To understand how the [Fe4S4] cluster at the active site of NifH catalyzes C1 substrate reductions, I solved the structures of two NifH proteins by X-ray crystallography. The first was NifH in the all-ferrous [Fe4S4]0 state from Azotobacter vinelandii (AvNifH). This form, produced by treating the protein with a strong reductant, is the most active in substrate reduction. The structure solved from a crystal in this form revealed two arginine residues that have an asymmetric arrangement that can serve to capture and protonate substrates.
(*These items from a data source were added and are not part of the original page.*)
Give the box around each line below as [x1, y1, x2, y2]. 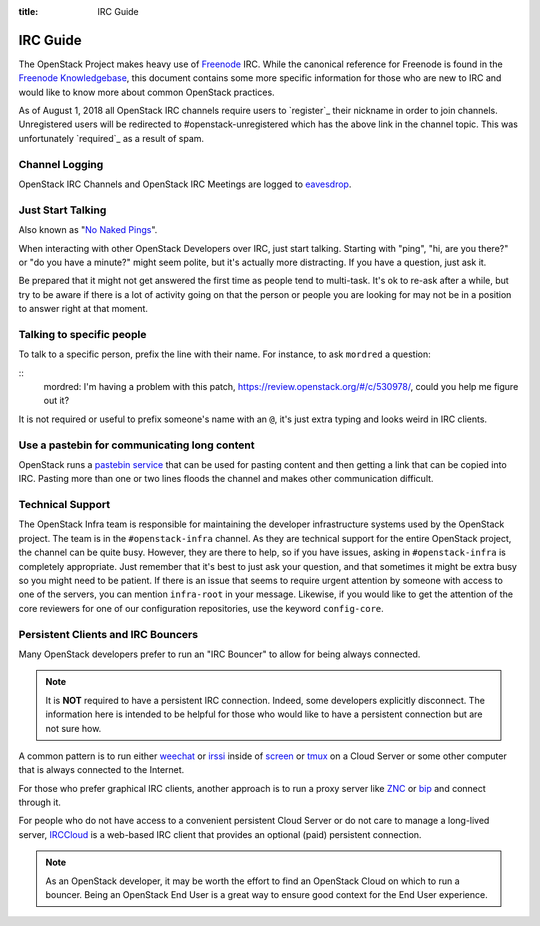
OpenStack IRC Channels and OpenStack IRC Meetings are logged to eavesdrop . [18, 178, 352, 190]
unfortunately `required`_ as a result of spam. [18, 132, 205, 144]
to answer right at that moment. [18, 303, 149, 315]
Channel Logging [18, 157, 104, 171]
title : [18, 6, 39, 17]
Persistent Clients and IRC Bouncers [18, 627, 199, 641]
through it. [18, 796, 62, 809]
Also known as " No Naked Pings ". [18, 224, 158, 236]
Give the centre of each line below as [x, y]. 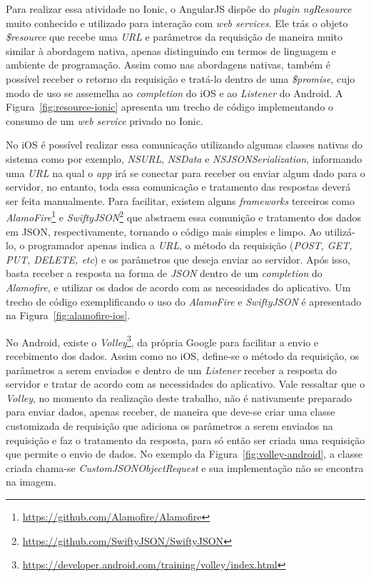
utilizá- [340, 231]
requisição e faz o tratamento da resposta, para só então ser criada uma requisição [185, 440]
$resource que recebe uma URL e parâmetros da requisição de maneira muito [174, 37]
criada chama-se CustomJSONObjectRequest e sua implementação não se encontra [185, 467]
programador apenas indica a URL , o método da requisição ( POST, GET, [190, 245]
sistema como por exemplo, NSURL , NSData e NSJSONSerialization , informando [184, 158]
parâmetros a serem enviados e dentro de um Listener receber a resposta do [172, 370]
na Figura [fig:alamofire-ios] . [68, 315]
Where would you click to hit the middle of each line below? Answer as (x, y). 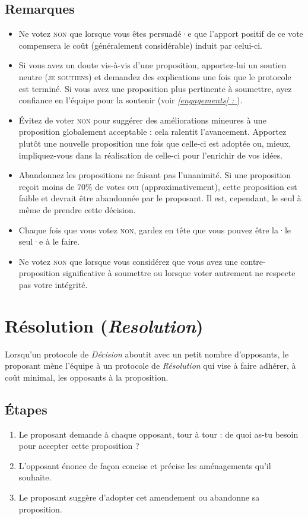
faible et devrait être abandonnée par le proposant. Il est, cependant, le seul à (160, 198)
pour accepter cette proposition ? (79, 446)
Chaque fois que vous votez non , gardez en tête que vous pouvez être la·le (155, 230)
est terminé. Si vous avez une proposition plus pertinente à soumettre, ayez (155, 88)
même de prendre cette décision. (77, 209)
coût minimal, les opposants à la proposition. (87, 377)
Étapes (26, 409)
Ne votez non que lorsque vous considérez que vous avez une (128, 261)
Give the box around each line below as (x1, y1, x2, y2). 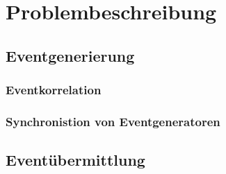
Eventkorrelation (6, 81, 102, 98)
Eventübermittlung (6, 149, 145, 171)
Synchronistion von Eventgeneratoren (6, 112, 220, 130)
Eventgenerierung (6, 44, 135, 66)
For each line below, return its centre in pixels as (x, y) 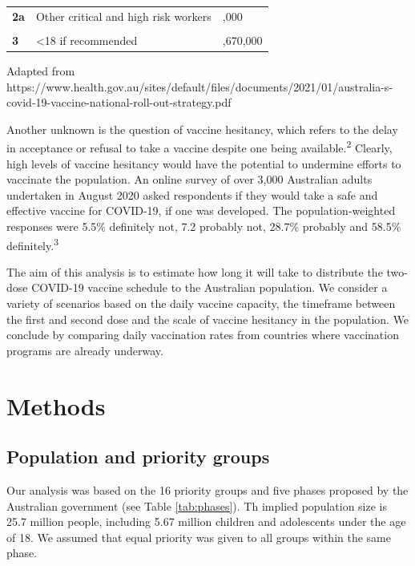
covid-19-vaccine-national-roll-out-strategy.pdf (119, 102)
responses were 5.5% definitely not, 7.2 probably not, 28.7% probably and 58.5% (204, 226)
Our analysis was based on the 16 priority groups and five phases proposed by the (207, 489)
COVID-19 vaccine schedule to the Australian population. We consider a (210, 287)
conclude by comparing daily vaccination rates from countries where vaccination (203, 335)
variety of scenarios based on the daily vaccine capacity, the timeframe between (201, 303)
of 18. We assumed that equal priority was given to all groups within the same (199, 537)
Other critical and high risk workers (123, 16)
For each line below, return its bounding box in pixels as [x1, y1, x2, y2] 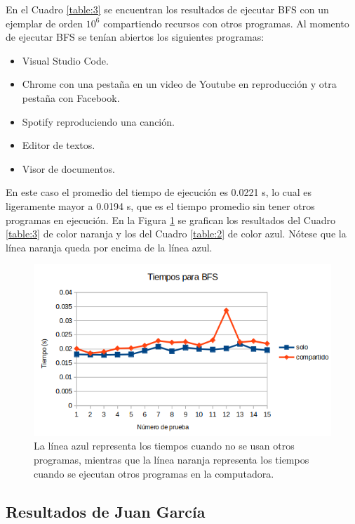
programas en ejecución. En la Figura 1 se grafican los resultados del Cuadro [6, 212, 336, 227]
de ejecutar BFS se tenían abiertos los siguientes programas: [6, 30, 264, 44]
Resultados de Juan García [6, 500, 206, 522]
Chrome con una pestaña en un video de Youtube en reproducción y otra [22, 77, 337, 91]
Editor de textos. [22, 138, 95, 152]
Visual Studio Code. [22, 53, 109, 67]
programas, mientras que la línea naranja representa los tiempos [34, 452, 309, 467]
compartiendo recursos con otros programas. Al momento [103, 15, 349, 30]
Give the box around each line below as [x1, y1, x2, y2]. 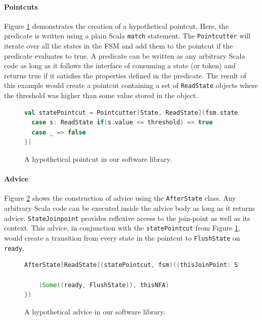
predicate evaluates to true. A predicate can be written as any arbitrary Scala [4, 50, 245, 61]
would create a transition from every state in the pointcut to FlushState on [4, 233, 240, 243]
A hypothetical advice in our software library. [24, 306, 165, 316]
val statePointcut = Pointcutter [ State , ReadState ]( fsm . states [24, 109, 242, 116]
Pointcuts [4, 1, 38, 12]
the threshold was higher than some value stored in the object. [4, 90, 198, 101]
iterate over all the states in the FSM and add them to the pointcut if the [4, 40, 233, 51]
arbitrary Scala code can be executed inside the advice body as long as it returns [4, 203, 255, 213]
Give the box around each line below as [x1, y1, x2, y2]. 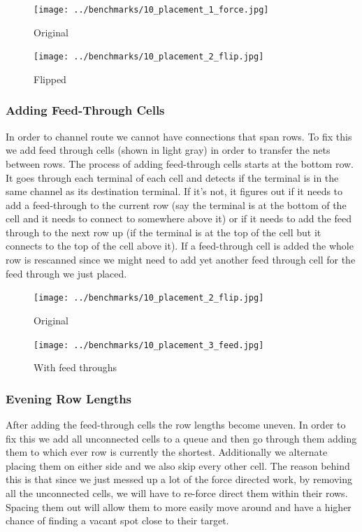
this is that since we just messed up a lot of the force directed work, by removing [6, 472, 353, 487]
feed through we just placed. [6, 266, 127, 280]
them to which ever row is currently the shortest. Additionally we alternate [6, 445, 328, 459]
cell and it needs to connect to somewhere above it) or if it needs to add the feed [6, 211, 352, 226]
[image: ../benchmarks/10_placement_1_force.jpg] [34, 5, 269, 15]
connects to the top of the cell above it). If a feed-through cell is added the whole [6, 238, 354, 253]
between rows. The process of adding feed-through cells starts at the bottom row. [6, 156, 354, 171]
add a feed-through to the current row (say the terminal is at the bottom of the [6, 197, 347, 212]
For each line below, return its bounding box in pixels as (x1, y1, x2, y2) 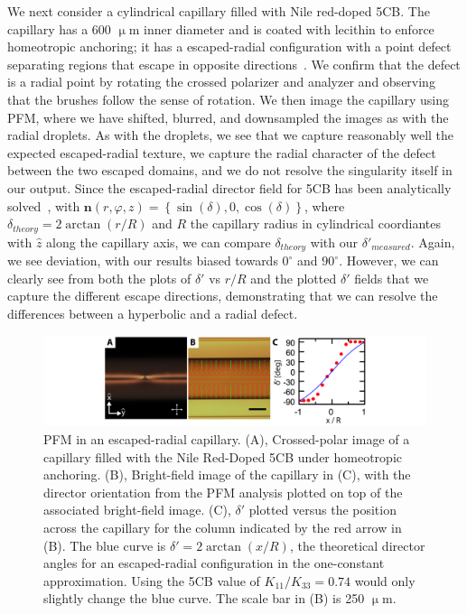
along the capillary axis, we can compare (46, 232, 271, 251)
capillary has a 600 (7, 19, 111, 38)
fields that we (354, 268, 429, 287)
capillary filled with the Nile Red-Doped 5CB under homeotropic (43, 447, 402, 466)
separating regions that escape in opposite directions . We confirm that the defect (7, 54, 461, 73)
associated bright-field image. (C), (43, 500, 231, 519)
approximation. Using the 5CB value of (43, 571, 260, 590)
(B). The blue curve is (43, 535, 166, 554)
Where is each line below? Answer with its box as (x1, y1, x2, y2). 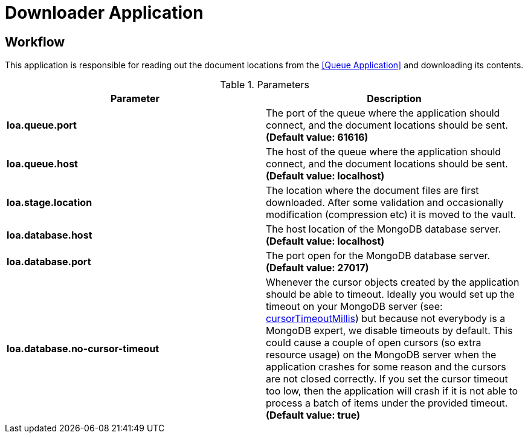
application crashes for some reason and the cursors (266, 361, 506, 373)
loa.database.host (7, 229, 92, 242)
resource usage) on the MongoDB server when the (266, 349, 497, 361)
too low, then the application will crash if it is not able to (266, 385, 518, 398)
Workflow (5, 34, 65, 50)
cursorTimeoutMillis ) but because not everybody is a (266, 312, 506, 325)
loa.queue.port (7, 119, 77, 132)
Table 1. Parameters (220, 79, 309, 91)
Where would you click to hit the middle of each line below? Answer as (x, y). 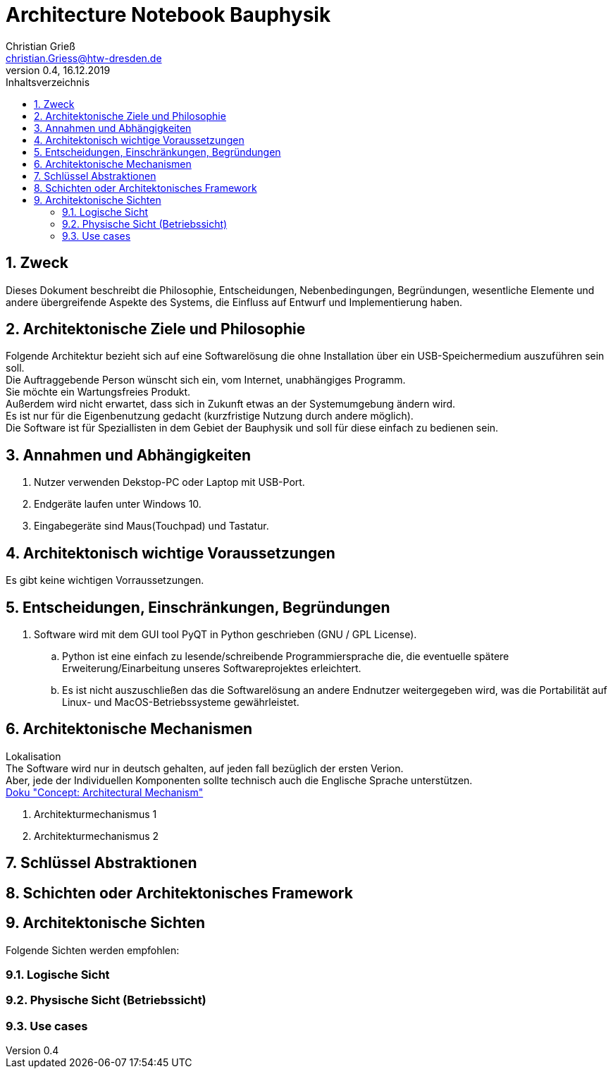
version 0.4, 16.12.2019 (58, 70)
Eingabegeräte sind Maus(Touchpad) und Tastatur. (151, 526)
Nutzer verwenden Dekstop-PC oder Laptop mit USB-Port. (169, 482)
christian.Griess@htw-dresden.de (84, 58)
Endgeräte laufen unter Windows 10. (118, 504)
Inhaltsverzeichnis (48, 82)
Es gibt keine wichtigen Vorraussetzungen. (105, 580)
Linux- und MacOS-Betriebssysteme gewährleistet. (181, 702)

Another NifH protein, Methanosarcina acetivorans (MaNifH), can reduce CO2 and CO to short-chain hydrocarbons. MaNifH in the [Fe4S4]1+ state, produced by the presence of dithionite, demonstrates a similar asymmetric arrangement of a pair of arginines. These crystallization solution also contained bicarbonate, an alternative CO2 source. Excitingly, additional density, potentially a captured substrate, was observed near the [Fe4S4] cluster. These structures provided parameters for density functional theory (DFT) calculations provided details that enabled propose mechanisms for CO2 and CO reduction by [Fe4S4] clusters.

Together, these results contribute towards building a mechanistic model of a novel [Fe4S4]-based system for converting greenhouse gases into hydrocarbon fuels, and for understanding how [Fe4S4] clusters are used to synthesize more complex metallocofactors.